• _What this task involves_: Please repeat, precisely as written, only the lines from the one containing "Tiruchirappalli (120, 9)" through the last line of the records below, pictures omitted.

• _Source data_:
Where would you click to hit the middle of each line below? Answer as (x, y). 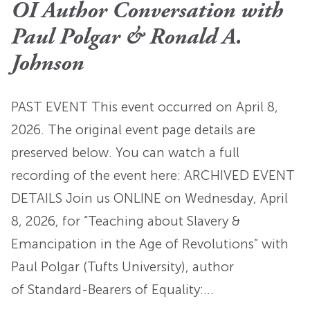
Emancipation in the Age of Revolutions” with (150, 244)
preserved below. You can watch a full (125, 153)
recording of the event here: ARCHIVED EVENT (153, 176)
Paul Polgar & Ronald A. (127, 38)
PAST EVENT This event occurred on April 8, (145, 107)
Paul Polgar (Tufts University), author (122, 267)
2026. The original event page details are (133, 130)
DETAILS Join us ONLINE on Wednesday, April (149, 199)
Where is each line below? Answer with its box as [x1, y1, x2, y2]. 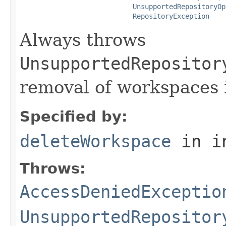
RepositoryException [133, 12, 209, 20]
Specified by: [20, 107, 128, 125]
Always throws [20, 29, 146, 50]
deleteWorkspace [20, 131, 171, 151]
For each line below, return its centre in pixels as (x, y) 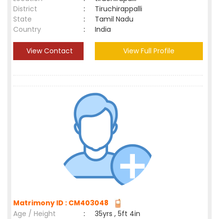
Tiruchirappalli (120, 9)
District (25, 9)
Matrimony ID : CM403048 (62, 203)
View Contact (48, 51)
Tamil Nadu (114, 19)
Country (27, 29)
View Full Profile (149, 51)
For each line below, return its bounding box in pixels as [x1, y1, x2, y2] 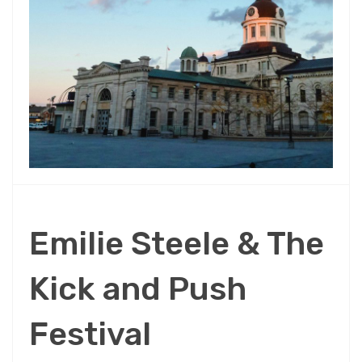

• _Exercise response_:
Tiruchirappalli (120, 9)
District (25, 9)
Matrimony ID : CM403048 (62, 203)
View Contact (48, 51)
Tamil Nadu (114, 19)
Country (27, 29)
View Full Profile (149, 51)
For each line below, return its bounding box in pixels as [x1, y1, x2, y2] 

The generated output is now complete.